Indulgent holiday meals will feel far less stressful if you're able to maintain your workout schedule. But runners traveling to visit out of town friends and family may find themselves far, far away from a treadmill and faced with a chilly outdoor run. Luckily, exercising in the cold is both safe and fun, when executed properly. Here, a few tips on how to prepare yourself for cold weather runs.
- Dress as if the temperature is 20 degrees warmer than it is. If you overdress, you'll get hot soon into your workout; underdressing, and you'll freeze the entire time. Adjust appropriately for weather conditions like snow, and wear reflective gear if you're going to be out after dark.
- Warm up indoors. Muscles may feel extra tight in the cold, and getting your heart rate up while getting your muscles ready for a workout will help you stay warm and comfortable, and help prevent injury.
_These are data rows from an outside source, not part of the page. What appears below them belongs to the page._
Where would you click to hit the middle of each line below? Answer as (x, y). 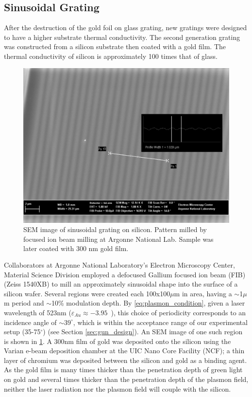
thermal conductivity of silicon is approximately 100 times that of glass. (111, 56)
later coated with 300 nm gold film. (76, 248)
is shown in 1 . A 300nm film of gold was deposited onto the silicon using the (118, 341)
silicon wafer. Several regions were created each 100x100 (87, 293)
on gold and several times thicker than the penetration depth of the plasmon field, (126, 379)
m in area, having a (203, 293)
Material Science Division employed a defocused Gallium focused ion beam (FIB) (125, 274)
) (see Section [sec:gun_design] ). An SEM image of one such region (143, 332)
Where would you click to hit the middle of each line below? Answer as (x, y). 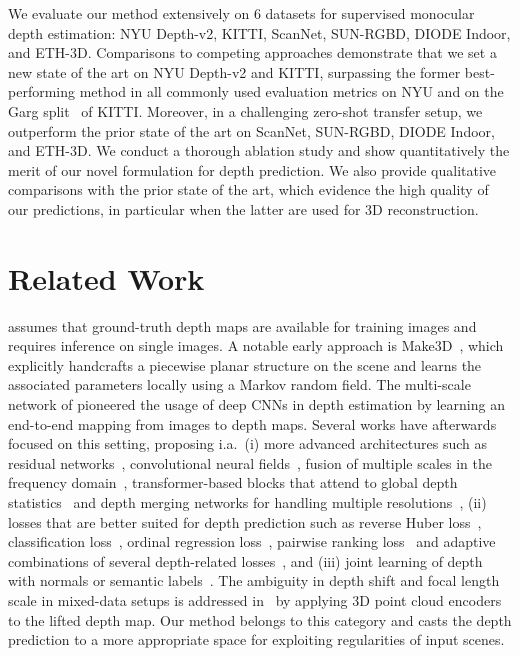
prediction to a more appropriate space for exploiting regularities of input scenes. (256, 639)
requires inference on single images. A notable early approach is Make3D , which (256, 345)
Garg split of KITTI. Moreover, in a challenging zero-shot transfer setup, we (245, 110)
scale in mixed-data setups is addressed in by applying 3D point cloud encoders (255, 599)
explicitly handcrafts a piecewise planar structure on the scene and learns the (245, 364)
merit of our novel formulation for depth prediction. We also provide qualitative (252, 169)
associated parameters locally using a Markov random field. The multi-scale (239, 384)
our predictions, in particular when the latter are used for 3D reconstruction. (243, 208)
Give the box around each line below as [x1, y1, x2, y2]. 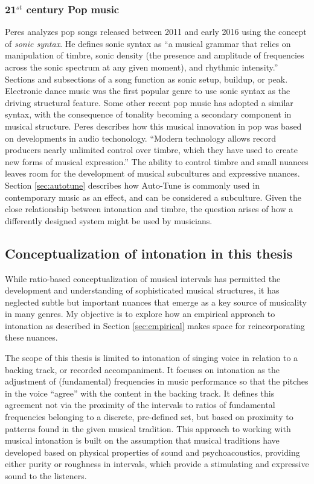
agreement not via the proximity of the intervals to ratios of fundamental [5, 398, 275, 411]
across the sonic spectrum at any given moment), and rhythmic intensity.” [5, 61, 278, 73]
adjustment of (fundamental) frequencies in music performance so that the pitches [5, 375, 309, 388]
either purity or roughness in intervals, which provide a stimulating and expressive [5, 457, 309, 470]
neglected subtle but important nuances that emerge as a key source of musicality [5, 295, 307, 308]
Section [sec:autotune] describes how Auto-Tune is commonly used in [5, 178, 260, 191]
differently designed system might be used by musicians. [5, 214, 213, 227]
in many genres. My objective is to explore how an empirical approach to [5, 307, 275, 320]
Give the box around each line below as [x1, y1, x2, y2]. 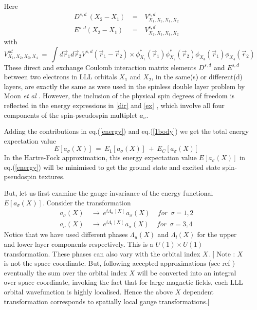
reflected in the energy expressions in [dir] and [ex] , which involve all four [4, 100, 225, 110]
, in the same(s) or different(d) [151, 72, 243, 82]
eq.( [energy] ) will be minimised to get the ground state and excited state [4, 162, 220, 172]
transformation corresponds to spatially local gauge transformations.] [4, 296, 210, 306]
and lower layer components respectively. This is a [4, 239, 153, 249]
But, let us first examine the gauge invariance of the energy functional [4, 188, 213, 198]
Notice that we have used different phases [4, 229, 128, 239]
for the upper [197, 229, 237, 239]
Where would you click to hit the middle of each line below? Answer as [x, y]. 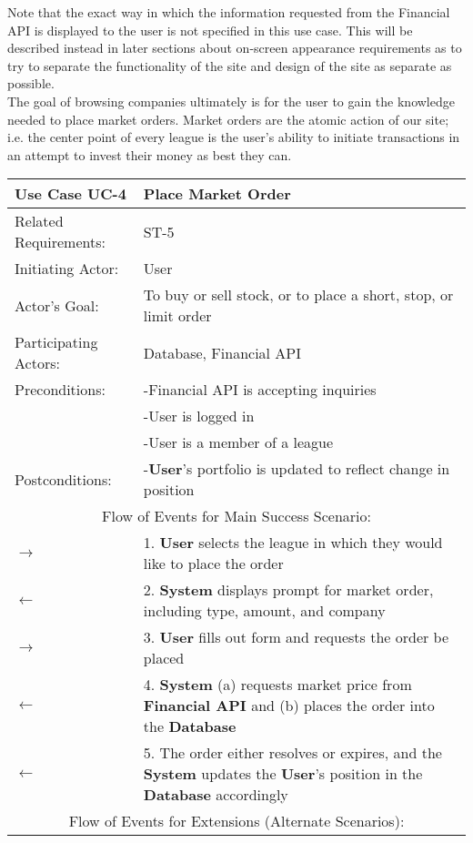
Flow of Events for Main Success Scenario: [236, 516]
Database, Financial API [222, 352]
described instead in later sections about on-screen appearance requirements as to [235, 48]
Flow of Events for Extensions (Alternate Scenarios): [236, 821]
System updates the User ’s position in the [283, 774]
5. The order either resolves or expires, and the [292, 753]
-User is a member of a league [238, 442]
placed [164, 658]
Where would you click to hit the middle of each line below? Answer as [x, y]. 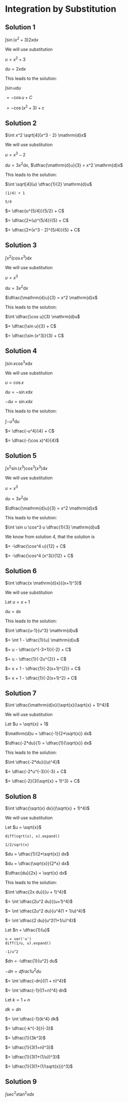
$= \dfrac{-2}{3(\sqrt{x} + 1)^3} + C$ [43, 781]
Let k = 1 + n [18, 999]
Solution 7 [21, 693]
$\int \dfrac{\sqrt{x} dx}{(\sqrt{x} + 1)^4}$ [47, 808]
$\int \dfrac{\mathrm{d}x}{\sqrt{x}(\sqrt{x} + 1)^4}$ [57, 705]
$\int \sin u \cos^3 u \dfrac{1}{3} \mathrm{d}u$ [53, 527]
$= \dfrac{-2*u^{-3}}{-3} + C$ [36, 771]
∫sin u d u [13, 88]
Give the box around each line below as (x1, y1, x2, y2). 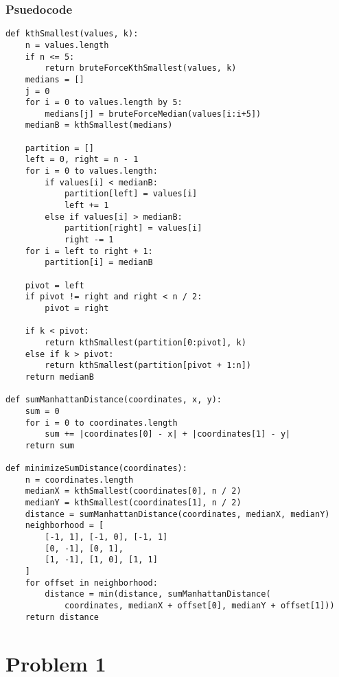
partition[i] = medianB (45, 257, 153, 268)
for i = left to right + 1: (25, 246, 153, 256)
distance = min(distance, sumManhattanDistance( (45, 589, 271, 599)
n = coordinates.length (25, 474, 134, 485)
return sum (25, 440, 75, 450)
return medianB (25, 371, 94, 382)
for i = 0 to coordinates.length (25, 417, 178, 428)
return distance (25, 612, 100, 622)
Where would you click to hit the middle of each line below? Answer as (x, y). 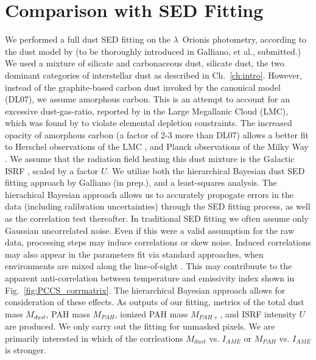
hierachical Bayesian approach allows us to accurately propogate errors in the (149, 194)
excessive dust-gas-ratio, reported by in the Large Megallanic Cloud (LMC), (147, 111)
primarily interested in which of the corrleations (94, 338)
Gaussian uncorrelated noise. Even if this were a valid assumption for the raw (150, 230)
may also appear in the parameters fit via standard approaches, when (134, 254)
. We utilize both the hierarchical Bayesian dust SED (206, 170)
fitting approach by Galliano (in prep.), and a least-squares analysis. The (141, 182)
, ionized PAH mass (151, 313)
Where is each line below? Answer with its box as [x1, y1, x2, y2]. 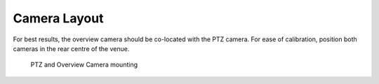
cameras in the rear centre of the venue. [13, 44, 130, 52]
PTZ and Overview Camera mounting [30, 60, 138, 69]
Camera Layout [13, 10, 104, 26]
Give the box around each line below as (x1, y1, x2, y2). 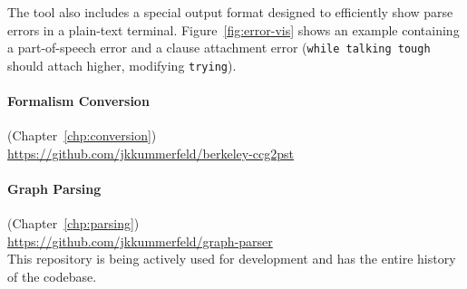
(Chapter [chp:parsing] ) (7, 214, 140, 233)
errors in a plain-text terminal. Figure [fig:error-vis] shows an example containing (7, 20, 460, 39)
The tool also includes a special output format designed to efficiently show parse (7, 3, 453, 21)
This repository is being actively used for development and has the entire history (7, 249, 456, 268)
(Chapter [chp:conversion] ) (7, 126, 157, 145)
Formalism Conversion (7, 92, 150, 111)
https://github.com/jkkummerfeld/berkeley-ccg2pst (7, 143, 295, 162)
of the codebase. (7, 267, 97, 286)
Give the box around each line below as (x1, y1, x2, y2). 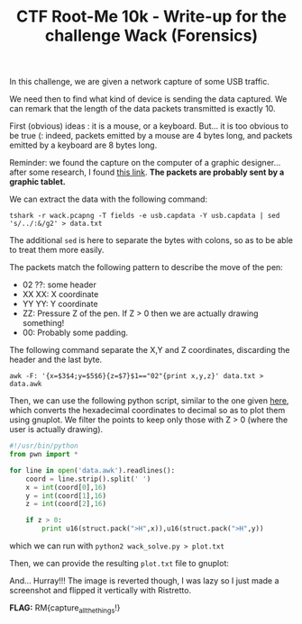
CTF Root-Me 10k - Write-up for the (16, 6, 287, 27)
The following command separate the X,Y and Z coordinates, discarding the (9, 345, 290, 356)
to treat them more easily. (9, 245, 105, 256)
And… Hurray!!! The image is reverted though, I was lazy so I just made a (9, 575, 279, 586)
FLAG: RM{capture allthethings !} (9, 602, 121, 615)
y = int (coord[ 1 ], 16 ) (25, 491, 106, 501)
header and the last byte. (9, 354, 103, 366)
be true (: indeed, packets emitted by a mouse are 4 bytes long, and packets (9, 131, 293, 141)
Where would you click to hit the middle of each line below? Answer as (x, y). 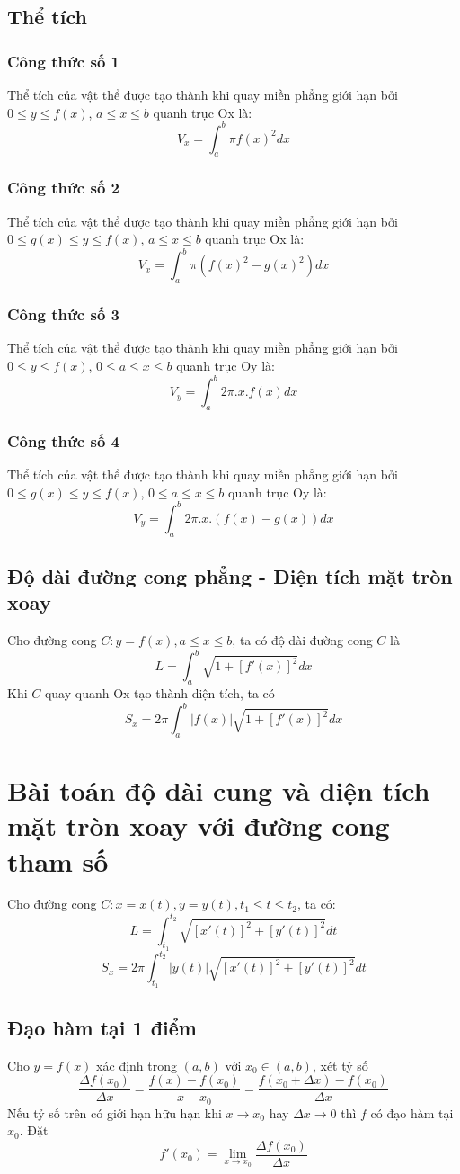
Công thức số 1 (64, 61)
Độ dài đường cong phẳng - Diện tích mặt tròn (230, 575)
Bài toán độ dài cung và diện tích (219, 790)
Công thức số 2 (64, 188)
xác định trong (137, 1065)
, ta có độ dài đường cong (302, 640)
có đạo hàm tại (412, 1112)
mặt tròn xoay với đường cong (199, 825)
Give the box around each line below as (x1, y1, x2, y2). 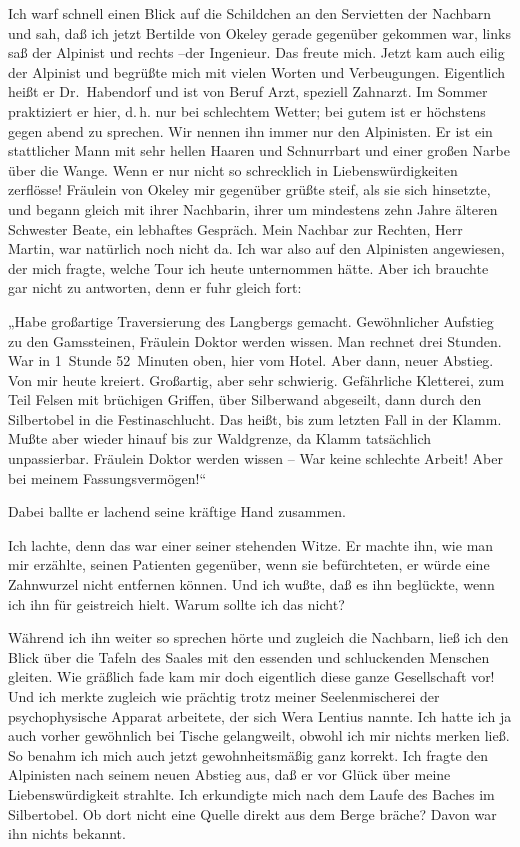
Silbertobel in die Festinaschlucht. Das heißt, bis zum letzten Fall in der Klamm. (8, 408, 502, 429)
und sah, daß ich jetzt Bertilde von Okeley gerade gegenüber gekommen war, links (8, 22, 511, 43)
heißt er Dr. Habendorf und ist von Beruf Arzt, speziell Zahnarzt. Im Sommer (8, 81, 488, 102)
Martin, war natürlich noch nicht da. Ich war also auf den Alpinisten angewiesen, (8, 238, 505, 259)
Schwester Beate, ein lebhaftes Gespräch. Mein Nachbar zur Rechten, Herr (8, 218, 463, 239)
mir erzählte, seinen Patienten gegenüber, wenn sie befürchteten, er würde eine (8, 554, 490, 575)
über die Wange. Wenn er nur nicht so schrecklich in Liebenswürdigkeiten (8, 159, 458, 180)
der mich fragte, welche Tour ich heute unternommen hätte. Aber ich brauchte (8, 257, 489, 278)
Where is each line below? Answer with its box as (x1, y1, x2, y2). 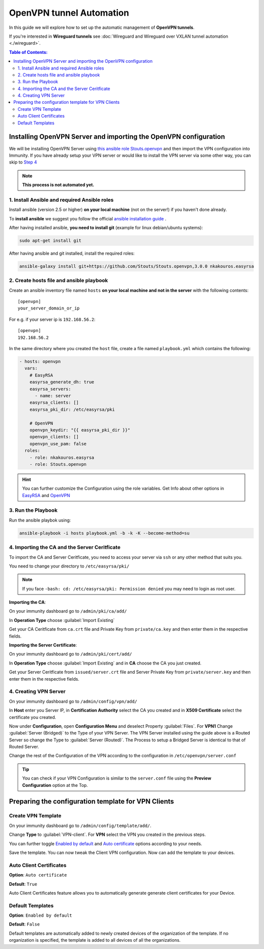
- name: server (35, 393, 71, 399)
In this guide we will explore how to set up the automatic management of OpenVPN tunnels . (9, 24, 195, 30)
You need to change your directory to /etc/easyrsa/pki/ (9, 563, 130, 569)
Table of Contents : (9, 49, 48, 55)
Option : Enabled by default (9, 912, 72, 918)
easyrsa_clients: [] (29, 400, 79, 405)
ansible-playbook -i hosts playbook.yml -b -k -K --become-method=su (19, 530, 190, 536)
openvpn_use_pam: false (29, 441, 87, 447)
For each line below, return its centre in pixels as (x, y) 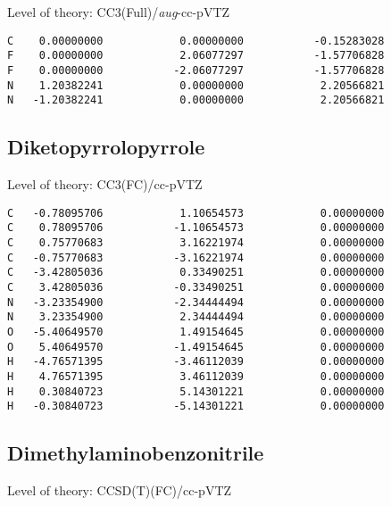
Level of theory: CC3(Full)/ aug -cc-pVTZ (119, 12)
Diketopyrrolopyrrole (106, 147)
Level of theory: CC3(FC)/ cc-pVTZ (105, 184)
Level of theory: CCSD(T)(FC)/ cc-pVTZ (120, 490)
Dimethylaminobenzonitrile (136, 453)
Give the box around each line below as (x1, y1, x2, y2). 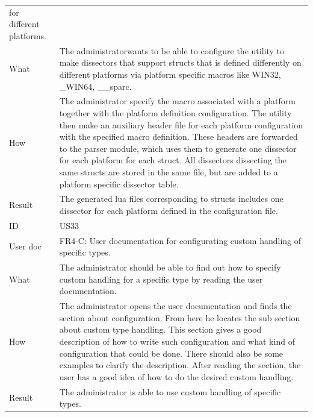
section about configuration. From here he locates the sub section (59, 311, 300, 324)
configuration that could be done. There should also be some (59, 346, 284, 359)
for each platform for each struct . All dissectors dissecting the (59, 154, 287, 166)
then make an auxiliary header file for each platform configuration (59, 118, 303, 131)
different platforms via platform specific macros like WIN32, (59, 67, 281, 80)
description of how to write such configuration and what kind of (59, 334, 295, 347)
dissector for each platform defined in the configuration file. (59, 204, 278, 216)
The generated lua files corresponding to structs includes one (59, 192, 284, 205)
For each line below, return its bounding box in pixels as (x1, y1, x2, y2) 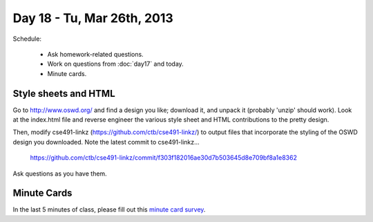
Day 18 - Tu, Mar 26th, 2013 (12, 10, 174, 26)
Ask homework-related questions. (47, 50, 144, 58)
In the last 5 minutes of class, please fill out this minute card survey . (12, 205, 206, 214)
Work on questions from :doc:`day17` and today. (47, 59, 184, 68)
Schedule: (12, 35, 41, 43)
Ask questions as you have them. (12, 169, 107, 178)
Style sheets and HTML (12, 87, 115, 100)
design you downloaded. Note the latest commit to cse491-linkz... (12, 138, 200, 146)
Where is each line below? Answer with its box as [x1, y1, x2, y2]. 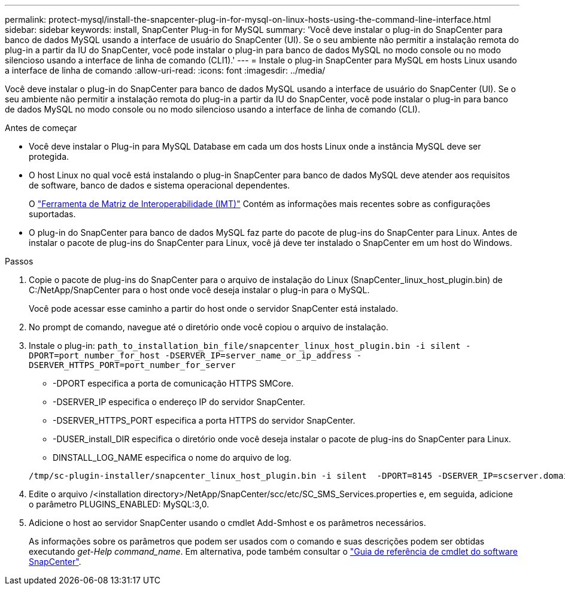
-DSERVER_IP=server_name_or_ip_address [165, 351, 352, 360]
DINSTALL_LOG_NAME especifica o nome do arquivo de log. [53, 452, 291, 463]
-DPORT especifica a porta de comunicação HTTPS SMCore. [53, 378, 294, 388]
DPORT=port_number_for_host [29, 351, 160, 360]
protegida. [29, 151, 69, 162]
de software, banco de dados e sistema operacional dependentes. [29, 180, 290, 190]
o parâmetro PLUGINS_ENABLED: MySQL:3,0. [29, 499, 209, 509]
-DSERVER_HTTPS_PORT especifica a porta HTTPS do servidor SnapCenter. [53, 415, 356, 425]
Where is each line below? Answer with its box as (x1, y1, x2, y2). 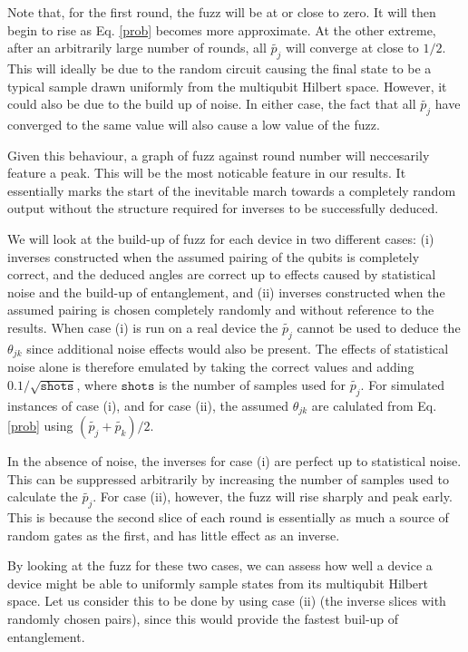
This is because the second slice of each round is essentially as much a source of (7, 507, 449, 526)
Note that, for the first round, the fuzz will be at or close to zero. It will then (7, 3, 436, 21)
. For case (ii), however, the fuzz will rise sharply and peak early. (93, 487, 453, 506)
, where (76, 375, 117, 394)
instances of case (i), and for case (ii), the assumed (7, 395, 289, 414)
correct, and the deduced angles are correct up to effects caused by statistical (7, 265, 436, 284)
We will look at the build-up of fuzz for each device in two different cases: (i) (7, 229, 434, 248)
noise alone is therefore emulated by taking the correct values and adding (7, 357, 414, 376)

- Dress in layers. Your bottom layer should be made of a thin material that wicks sweat away from your body (cotton is not a good idea). Your outer layer should be made of a breathable material, like nylon. And if it's really cold, add an insulating middle layer.
- Don't forget your feet. Many running shoes aren't made to be completely waterproof; take one misstep through some winter sludge and your feet will be cold and wet for the rest of your run. Heavy or layered socks help keep your feet warm, but make sure your shoes allow for the extra room they'll take up.
- Watch your step. Earlier sunsets equal darker runs, and slippery ice can be hard to see. Keep an eye where you're putting your feet to prevent slips and falls. Investing in a headlamp is not a bad idea.
- Pay attention to the weather. Windy or wet conditions require more insulation. And if the windchill is 20 degrees below zero or more, skip the outdoor workout . . . it is too cold.